Wimdu, the Airbnb clone of Rocket Internet, to close its doors this year “in the face of significant business challenges” – TechCrunch

They say imitation is the sincerest form of flattery. But that doesn’t guarantee success, and today an Airbnb clone learned it the hard way. Wimdu, a startup that was originally born out of Rocket Internet’s Berlin start-up factory and modeled on US travel accommodation startup Airbnb, has announced it will shut down at the end of 2018, citing ” significant financial and commercial challenges “. 100 employees based in Berlin and Lisbon will be affected by the decision, he said.

“Stakeholders and management work closely with staff; the main objectives are the fair treatment of employees affected by the closure and the management of early bookings for our customers and guests, ”said an announcement on the site. “All guests and hosts with 2018 bookings – with a check-in date before or December 31, 2018 – will be conducted in a professional and reliable manner. All customers with 2019 bookings – with a check-in date after December 31, 2018 2018 – will be contacted separately to process their respective reservation.

The company has around 350,000 properties on its books and it is not clear whether Wimdu will work with another organization to move them to another rental platform. We have contacted the company to ask and will update as we know more.

The news ends a long-running attempt by Rocket Internet and then Novasol, another real estate rental platform that acquired the company in 2016 – to make Wimdu the Airbnb of Europe.

(It turns out that Airbnb also wanted to be Europe’s Airbnb, and it’s largely successful.)

Things were different when Wimdu was founded in 2011, and Airbnb was much smaller. Armed with $ 90 million in funding (a significant sum at the time, especially for a European startup), Wimdu and other clones competed aggressively against their American rival by building essentially the same business: a market where people can offer and rent entire private rooms and apartments. houses for short stays, as an alternative to hotel stay.

Coming from the Rocket Internet startup factory – which built international clones of other US companies such as eBay, Groupon, Airbnb, Square, Amazon, sometimes selling some of them to companies they cloned – the Wimdu’s growth hacking tactics were modeled on a pattern, one that was laid bare when Airbnb decided to strike back by writing to hosts to prevent them from working with its impersonators. In a letter, he outlined the tactics used by Wimdu and the others:

A new kind of scam has come to our attention: Airbnb clones masquerading as competitors. We found out that these scammers have a habit of copying a website, aggressively poaching their community, and then attempting to sell the business back to the original.

After receiving emails from many of you who are unhappy with these tactics, it’s time to address this issue as a community. So far, hosts report these issues with clone sites:

  • They falsely claim to be affiliated with Airbnb, or to be the “international version” of Airbnb.
  • They claim to be part of Ebay and / or Groupon. We have confirmed that this is not the case.
  • Their employees pose as Airbnb travelers in order to give you a sales pitch at home.
  • They duplicate personal profiles, descriptions, and photos from your Airbnb listing without your permission.

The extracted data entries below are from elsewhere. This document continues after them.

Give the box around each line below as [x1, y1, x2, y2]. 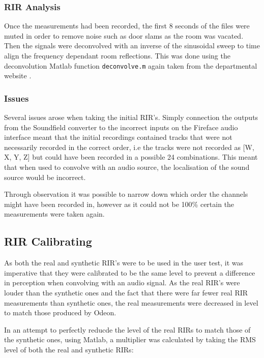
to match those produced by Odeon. [4, 307, 116, 318]
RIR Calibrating [4, 233, 92, 249]
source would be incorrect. [4, 171, 86, 182]
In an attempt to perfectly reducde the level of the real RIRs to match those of [4, 324, 251, 335]
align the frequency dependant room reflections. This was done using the [4, 50, 230, 61]
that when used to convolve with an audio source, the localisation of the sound [4, 162, 250, 172]
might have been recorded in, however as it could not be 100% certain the [4, 198, 234, 209]
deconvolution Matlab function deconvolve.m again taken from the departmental [4, 60, 257, 71]
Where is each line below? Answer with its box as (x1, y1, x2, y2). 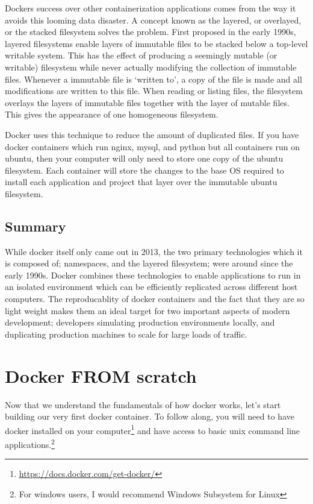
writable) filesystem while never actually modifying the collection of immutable (5, 60, 297, 73)
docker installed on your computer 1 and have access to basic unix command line (5, 422, 300, 436)
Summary (5, 216, 66, 235)
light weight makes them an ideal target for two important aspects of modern (5, 304, 290, 317)
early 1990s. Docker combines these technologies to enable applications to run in (5, 268, 301, 281)
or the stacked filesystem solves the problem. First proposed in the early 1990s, (5, 25, 296, 38)
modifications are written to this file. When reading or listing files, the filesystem (5, 84, 303, 97)
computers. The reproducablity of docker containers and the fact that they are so (5, 292, 305, 305)
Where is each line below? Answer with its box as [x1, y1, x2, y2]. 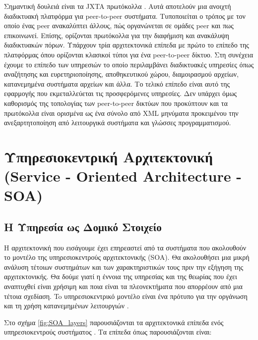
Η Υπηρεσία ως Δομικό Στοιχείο [4, 219, 162, 234]
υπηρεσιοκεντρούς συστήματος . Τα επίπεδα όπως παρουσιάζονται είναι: [4, 327, 212, 337]
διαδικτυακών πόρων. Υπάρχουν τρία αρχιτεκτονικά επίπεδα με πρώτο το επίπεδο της [4, 40, 249, 50]
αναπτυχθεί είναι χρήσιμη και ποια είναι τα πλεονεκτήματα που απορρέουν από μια [4, 281, 243, 291]
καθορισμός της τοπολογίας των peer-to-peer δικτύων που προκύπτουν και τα [4, 97, 228, 108]
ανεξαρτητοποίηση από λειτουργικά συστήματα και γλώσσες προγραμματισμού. [4, 117, 231, 128]
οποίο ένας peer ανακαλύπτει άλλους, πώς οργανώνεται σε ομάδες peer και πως [4, 20, 234, 31]
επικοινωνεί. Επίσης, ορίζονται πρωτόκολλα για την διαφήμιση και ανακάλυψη [4, 30, 229, 40]
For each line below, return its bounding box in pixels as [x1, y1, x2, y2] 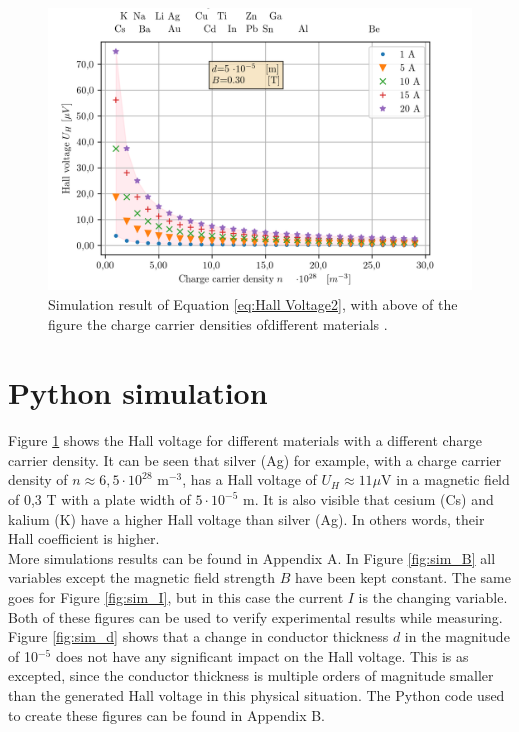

It seems that in the beginning at least part of Wimdu’s efforts to gain territory worked. At one point, Airbnb closed its business in Austria and consolidated that business in Germany. And in a few other cases, Airbnb bought its clones.

But if Airbnb seemed to be falling apart here and there, it was about small battles, not war. Longer term, it appears Wimdu never raised more funds beyond $ 90 million, and in 2016 it merged with another clone, 9Flats, amid reports of an attempt. sale by fire. This brought the total home inventory for the two companies to between 250,000 and 500,000.

This was not enough to compete with Airbnb on a large scale, however: the largest company then had 2 million properties on its platform.

Then few weeks later Wimdu was acquired by another European housing rental platform called Novasol, owned by Wyndham Worldwide.

Wyndham Worldwide then sold Novasol to private equity firm Platinum Equity earlier this year for $ 1.3 billion, and yesterday Novasol announcement a new CEO, so it looks like closing Wimdu is part of how the new owner now cleans the house and eliminates loss-making operations.

Airbnb has seen strong growth in recent years: the company is now valued at over $ 31 billion, is profitable on an EBITDA basis, and expects to be ready to go public by June 2019 (it will have the pieces in place at that time (point but he has not set a date for an IPO). Even with a dose of controversy, the Airbnb machine shows no signs of slowing down, and so the writing may have been on the wall for Wimdu and its owners.